Kavalier im Parkhaus

13. April 2012 um 09:30

daumen

Ich war ja schon immer der Ansicht, dass Frauen nur nach einem mindestens vierwöchigen Lehrgang mit theoretischer und praktischer Prüfung ein Parkhaus befahren und nutzen dürfen. Denn viele dieser anderen Menschen lassen sich von den netten Schildern mit der Aufschrift “Frauenparkplätze” blenden. Natürlich ist da auch genügend Platz zum Rangieren und manche von ihnen sollen es sogar schaffen, dort rückwärts einzuparken. Hab ich gehört…

Anders sieht es natürlich in der rauhen Welt von uns Kronen der Schöpfung aus. Wir müssen uns mit engen Parkplätzen, weiteren Entfernungen zu Treppenhaus oder Fahrstuhl und oft sehr gewagten Parkhaus-Einfahrten herumschlagen. Und nicht alle von uns meistern diese täglichen Gefahren ohne Schleifspuren an der Karosse. Aber der weitaus grösste Teil von uns Männern kommt nicht nur unfallfrei hinein, sondern auch ebenso unfallfrei wieder hinaus.

Nun ja, was will man auch von einem Weibchen verlangen, das im Höchstfall ein Dutzend mal im Jahr das Fahrzeug des Angetrauten oder auch Angefreundeten bewegen darf und auf diesen Fahrten dann auch noch das Pech hat in ein Parkhaus zu müssen, in dem keine Frauenparkplätze ausgezeichnet sind. Und nur 50 Fahrstunden bei der Führerscheinprüfung müssen nicht zwangsläufig auch bedeuten, dass dort das Einparken auch gelehrt wurde, was dann in der Praxis auch schon einmal zu einem mittleren Nervenzusammenbruch führen kann. So wie bei der noch recht jungen Röckchenträgerin, der ich gestern begegnete…
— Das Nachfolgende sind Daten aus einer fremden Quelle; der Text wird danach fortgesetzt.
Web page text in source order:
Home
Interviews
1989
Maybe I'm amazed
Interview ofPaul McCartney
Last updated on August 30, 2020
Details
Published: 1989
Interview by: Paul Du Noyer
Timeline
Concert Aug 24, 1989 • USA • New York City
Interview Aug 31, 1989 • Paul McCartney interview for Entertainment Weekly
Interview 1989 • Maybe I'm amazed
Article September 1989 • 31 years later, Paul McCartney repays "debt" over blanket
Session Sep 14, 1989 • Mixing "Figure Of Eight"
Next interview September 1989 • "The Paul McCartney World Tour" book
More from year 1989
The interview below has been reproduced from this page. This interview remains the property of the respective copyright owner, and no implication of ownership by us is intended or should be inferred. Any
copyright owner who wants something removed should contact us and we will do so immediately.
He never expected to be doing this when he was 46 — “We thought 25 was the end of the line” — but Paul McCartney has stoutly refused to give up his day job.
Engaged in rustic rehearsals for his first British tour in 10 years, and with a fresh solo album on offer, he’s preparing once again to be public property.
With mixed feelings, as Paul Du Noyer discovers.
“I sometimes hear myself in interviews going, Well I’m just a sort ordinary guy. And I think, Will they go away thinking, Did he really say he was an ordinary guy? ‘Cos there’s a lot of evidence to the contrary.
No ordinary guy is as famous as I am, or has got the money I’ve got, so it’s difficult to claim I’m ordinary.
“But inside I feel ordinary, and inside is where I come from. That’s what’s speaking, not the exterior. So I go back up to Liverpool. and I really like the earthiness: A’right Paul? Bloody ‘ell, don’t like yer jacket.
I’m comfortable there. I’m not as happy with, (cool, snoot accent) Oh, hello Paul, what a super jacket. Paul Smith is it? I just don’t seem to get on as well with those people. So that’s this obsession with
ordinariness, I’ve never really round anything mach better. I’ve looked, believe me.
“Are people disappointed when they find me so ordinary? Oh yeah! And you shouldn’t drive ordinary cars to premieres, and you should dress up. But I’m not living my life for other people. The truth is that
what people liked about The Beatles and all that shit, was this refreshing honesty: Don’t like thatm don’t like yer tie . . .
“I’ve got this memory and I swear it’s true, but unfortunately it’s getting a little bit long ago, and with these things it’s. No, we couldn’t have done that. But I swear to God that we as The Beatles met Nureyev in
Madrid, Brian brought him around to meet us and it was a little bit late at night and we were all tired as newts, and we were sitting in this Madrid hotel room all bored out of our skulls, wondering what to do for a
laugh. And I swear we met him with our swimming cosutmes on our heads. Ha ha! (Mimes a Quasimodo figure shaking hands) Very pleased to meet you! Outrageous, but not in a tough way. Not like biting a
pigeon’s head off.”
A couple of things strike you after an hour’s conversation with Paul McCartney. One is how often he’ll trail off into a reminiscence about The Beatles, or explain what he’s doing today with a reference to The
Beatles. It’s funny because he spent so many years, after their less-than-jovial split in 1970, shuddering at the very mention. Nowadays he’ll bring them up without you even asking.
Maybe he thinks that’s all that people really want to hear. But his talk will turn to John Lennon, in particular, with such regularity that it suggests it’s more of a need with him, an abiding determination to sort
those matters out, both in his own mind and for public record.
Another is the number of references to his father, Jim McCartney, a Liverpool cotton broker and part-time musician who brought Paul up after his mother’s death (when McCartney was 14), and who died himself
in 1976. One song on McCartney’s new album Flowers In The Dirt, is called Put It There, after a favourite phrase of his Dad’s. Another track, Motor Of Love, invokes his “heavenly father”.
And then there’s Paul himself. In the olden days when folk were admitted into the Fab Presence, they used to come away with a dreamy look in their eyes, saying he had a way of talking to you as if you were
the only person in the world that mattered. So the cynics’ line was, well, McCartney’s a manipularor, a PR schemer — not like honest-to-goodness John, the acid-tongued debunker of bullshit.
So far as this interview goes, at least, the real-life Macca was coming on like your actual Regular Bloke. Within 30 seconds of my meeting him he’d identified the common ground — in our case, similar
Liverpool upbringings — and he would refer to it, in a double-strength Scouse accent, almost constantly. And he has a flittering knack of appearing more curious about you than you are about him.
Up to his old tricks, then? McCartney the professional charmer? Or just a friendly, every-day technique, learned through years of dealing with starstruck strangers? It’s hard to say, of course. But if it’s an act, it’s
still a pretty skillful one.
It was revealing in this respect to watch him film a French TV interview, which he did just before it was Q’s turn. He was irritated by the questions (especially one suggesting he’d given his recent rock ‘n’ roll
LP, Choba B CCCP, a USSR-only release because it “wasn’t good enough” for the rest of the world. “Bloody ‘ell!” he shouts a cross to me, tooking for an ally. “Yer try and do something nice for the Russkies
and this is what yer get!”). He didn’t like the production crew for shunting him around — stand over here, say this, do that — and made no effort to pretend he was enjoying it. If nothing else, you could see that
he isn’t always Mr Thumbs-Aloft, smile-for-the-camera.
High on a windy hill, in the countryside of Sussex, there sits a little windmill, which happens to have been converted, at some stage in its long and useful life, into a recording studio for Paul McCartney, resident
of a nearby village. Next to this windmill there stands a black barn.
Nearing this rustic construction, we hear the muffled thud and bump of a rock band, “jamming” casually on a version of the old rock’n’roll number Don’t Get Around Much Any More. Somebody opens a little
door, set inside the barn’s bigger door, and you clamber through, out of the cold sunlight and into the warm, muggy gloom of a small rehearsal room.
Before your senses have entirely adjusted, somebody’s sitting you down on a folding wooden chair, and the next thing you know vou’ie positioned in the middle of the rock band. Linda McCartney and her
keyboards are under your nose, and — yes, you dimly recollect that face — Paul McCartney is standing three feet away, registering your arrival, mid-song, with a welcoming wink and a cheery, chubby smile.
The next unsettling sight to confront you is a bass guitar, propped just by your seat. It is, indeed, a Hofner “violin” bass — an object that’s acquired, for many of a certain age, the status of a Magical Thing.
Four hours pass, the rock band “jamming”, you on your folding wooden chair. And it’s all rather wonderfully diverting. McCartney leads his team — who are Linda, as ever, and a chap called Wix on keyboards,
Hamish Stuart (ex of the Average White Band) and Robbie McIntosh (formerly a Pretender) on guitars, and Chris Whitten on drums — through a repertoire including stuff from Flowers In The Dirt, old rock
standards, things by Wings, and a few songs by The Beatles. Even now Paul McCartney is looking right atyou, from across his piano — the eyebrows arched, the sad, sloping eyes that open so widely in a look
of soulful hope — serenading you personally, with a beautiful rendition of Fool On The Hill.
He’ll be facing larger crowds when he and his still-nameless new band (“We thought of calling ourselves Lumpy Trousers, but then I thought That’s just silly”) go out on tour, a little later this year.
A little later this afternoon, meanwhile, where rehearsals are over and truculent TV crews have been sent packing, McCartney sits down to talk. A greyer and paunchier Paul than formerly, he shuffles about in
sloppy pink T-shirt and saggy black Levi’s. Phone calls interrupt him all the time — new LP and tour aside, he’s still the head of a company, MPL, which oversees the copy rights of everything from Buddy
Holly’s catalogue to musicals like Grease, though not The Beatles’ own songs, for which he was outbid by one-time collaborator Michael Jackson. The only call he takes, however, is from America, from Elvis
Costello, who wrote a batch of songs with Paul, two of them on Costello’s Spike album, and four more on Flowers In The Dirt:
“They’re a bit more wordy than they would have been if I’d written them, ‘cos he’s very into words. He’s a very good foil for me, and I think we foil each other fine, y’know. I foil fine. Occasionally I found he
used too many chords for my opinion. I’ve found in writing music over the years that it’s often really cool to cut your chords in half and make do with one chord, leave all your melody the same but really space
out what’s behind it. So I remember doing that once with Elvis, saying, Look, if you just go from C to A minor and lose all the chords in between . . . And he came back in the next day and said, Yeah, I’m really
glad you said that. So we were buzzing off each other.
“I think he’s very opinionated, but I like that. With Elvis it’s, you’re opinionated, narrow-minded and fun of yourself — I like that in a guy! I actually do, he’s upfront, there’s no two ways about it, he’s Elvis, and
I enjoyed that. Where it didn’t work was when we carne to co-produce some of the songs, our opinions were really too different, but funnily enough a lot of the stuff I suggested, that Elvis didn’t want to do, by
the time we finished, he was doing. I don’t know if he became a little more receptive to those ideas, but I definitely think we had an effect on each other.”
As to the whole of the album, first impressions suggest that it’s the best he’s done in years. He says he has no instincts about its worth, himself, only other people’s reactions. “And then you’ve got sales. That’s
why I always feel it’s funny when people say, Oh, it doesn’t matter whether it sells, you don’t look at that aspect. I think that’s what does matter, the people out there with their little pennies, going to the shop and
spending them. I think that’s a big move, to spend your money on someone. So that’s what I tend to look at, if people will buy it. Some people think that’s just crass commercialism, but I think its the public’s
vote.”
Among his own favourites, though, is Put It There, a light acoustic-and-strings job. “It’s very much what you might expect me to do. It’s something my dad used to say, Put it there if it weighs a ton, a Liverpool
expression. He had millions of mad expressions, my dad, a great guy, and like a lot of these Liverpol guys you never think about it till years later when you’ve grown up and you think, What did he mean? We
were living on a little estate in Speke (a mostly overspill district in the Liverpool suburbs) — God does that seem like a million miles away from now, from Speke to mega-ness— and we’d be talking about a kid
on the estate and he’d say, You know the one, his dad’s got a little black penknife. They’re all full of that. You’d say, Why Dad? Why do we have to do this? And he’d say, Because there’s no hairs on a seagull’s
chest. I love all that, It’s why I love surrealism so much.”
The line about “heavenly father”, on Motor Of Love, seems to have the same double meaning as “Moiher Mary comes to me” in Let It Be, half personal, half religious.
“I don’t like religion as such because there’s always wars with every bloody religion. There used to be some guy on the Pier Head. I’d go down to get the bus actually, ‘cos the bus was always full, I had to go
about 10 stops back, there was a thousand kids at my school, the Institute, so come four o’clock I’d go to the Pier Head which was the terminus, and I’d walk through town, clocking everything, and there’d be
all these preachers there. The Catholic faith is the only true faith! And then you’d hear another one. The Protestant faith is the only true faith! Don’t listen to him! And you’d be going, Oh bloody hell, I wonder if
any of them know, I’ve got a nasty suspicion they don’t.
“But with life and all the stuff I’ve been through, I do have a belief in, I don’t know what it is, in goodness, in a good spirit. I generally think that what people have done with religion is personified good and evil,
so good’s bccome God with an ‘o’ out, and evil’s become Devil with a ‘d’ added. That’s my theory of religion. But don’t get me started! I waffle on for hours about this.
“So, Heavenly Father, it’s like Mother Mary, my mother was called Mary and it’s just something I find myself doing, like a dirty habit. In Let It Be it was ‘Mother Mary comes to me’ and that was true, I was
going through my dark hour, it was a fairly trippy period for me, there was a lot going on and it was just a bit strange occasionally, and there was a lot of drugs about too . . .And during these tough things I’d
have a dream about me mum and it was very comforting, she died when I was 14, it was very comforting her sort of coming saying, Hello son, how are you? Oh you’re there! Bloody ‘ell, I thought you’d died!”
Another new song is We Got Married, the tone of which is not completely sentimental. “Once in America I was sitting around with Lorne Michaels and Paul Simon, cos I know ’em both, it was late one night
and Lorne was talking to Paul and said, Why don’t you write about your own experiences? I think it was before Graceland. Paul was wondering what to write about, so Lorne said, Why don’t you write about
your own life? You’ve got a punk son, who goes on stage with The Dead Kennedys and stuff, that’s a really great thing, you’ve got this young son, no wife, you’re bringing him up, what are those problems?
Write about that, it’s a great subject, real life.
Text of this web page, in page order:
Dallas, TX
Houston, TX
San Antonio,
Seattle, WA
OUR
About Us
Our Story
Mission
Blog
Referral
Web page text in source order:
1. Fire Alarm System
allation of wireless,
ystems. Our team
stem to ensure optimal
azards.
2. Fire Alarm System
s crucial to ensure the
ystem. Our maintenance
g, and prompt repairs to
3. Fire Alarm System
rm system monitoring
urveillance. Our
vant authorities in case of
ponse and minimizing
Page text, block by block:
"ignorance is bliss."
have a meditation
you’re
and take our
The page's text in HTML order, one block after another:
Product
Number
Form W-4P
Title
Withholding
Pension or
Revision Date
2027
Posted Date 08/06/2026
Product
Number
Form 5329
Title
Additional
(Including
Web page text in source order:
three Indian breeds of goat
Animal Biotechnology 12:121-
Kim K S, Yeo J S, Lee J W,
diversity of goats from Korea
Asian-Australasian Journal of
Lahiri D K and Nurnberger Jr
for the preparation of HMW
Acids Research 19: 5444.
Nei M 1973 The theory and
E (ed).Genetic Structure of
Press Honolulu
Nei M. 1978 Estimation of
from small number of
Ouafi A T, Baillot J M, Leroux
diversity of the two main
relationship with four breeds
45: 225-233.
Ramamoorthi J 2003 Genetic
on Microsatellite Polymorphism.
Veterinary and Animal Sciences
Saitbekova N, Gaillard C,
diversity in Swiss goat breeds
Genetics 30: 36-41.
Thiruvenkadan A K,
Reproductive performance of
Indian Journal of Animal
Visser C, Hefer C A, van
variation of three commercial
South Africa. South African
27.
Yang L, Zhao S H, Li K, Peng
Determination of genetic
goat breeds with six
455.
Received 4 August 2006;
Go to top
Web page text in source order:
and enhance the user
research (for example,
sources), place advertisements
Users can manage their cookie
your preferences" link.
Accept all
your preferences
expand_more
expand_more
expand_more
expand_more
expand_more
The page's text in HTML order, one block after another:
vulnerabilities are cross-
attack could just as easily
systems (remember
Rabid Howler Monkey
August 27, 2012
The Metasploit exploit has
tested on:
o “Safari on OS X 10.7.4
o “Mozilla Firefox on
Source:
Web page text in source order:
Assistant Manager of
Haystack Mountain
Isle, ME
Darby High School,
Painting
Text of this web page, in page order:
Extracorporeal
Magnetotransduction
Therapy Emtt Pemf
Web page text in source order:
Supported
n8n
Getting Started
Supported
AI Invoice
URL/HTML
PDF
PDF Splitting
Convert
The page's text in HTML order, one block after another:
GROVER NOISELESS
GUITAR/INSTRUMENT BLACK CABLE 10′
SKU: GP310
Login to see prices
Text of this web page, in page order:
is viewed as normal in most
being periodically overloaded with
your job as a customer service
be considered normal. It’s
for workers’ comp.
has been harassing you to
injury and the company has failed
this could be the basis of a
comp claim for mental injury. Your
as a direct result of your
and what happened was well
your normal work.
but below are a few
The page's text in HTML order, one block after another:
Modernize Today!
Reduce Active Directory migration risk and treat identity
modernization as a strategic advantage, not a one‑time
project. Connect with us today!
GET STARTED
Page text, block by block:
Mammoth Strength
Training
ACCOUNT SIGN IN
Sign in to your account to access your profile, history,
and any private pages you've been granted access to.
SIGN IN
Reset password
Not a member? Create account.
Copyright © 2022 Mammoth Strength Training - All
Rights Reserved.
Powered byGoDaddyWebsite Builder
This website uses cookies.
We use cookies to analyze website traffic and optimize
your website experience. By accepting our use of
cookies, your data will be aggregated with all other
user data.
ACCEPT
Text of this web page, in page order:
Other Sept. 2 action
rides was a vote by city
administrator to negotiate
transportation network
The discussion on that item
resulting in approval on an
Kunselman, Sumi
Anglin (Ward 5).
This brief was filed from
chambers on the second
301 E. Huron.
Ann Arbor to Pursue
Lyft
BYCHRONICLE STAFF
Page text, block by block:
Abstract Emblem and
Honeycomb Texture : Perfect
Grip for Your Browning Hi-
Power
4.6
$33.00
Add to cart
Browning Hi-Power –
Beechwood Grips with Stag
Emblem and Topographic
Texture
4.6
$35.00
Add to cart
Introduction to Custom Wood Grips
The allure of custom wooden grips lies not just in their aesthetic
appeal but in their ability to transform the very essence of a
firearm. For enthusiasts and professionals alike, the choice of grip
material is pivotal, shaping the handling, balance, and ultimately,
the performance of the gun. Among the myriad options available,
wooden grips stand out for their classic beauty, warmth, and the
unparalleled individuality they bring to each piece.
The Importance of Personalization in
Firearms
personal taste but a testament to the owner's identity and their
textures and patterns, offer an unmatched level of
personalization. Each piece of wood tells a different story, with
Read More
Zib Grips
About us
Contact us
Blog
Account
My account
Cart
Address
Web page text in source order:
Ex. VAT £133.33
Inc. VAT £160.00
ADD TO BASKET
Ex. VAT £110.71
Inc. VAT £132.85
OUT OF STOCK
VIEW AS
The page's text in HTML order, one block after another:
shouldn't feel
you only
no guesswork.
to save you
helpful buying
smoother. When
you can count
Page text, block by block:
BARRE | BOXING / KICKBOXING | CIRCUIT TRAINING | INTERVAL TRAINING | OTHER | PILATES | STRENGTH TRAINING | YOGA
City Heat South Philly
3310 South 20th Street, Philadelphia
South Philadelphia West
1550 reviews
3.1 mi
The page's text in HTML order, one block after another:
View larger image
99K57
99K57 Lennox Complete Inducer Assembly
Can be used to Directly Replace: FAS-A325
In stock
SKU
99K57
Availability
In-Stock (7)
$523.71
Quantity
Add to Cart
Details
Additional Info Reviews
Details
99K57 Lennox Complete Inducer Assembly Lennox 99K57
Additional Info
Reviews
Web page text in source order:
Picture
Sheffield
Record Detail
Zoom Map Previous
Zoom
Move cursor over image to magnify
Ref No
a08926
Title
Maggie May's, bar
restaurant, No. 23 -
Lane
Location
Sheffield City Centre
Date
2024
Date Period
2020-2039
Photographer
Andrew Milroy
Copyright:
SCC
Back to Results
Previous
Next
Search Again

Mitten in der Innenstadt einer recht grossen Stadt, hatte sie es zu meinem Erstaunen tatsächlich bis auf das oberste Parkdeck geschafft. Dies allerdings auch nur – wie sie mir dann nachher berichtete – weil weiter unten nichts mehr frei war und hinter ihr wohl ein wildes Hupkonzert veranstaltet wurde, dass sie quasi nötigte die Flucht nach oben anzutreten.

Und wie ich sie da so sah, wie sie zwar mit dem relativ grossen Gefährt aus der Parknische kam, sich dann aber offensichtlich nicht traute, den Weg nach unten einzuschlagen, da konnte ich mir erst ein Grinsen nicht verkneifen. Dann sah sie mich und winkte mich zu sich. “Das ist das Auto von meinem Freund und wenn ich die ganzen Schrammen da an der Abfahrt sehe, dann klebe ich da gleich sicher auch dran. Könnten sie den Wagen nicht für mich hinunter fahren?” Naja, da ist Mann dann natürlich Kavalier, auch wenn Mercedes nicht gerade zu meiner bevorzugten Automarke zählt… :cool:

Ich nickte kurz, sie stieg aus, erzählte mir während sie Richtung Beifahrertür stakselte die Story aus dem vorletzten Absatz, sie stieg ein, ich stieg ein, rückte mir den Fahrersitz in eine gemütliche Position, startete den Motor und dann ging es los. Ganze 9 Parkdecks tiefer lag die Ausfahrt und ich muss gestehen, dass ich absichtlich etwas mehr auf das rechte Pedal getreten habe. Denn schon bei der Abfahrt von Parkdeck 9 zu Parkdeck 8 quietschte sie derart auf, dass sie sich fortan schon am Sitz festklammerte, wie ich aus dem Augenwinkel sehen konnte.

Auf Parkdeck 4 quietschte sie urplötzlich wieder, worüber ich fast erschrak und das Pedal noch etwas fester durchtrat. Das fiese Geräusch dass ein Reifen in einer Kurve produzieren kann, liess mich dann kurz das Bremspedal ertasten. Aber nur kurz, dann gings weiter… Als wir nach geschätzten 55 Sekunden vor der Schranke standen blickte ich nach rechts und sagte: “Den Parkschein, bitte.” Sie hielt mir etwas hin, was wohl vor kurzem noch ein Parkschein gewesen sein musste.

Allerdings hatte sie das Ticket in den 55 Sekunden so bearbeitet dass ich Mühe hatte, es in den dafür vorgesehenen Schlitz zu bugsieren. Doch nach kurzer Zeit war auch diese Schranke Hürde gemeistert, ich fuhr die Kutsche um die Ecke, hielt an, stieg aus, sie wackelte in meine Richtung, bedankte sich und murmelte etwas dass sich anhörte wie “Mir ist kotzschlecht” (Ich kann mich aber auch verhört haben…), stieg ein und tuckerte los.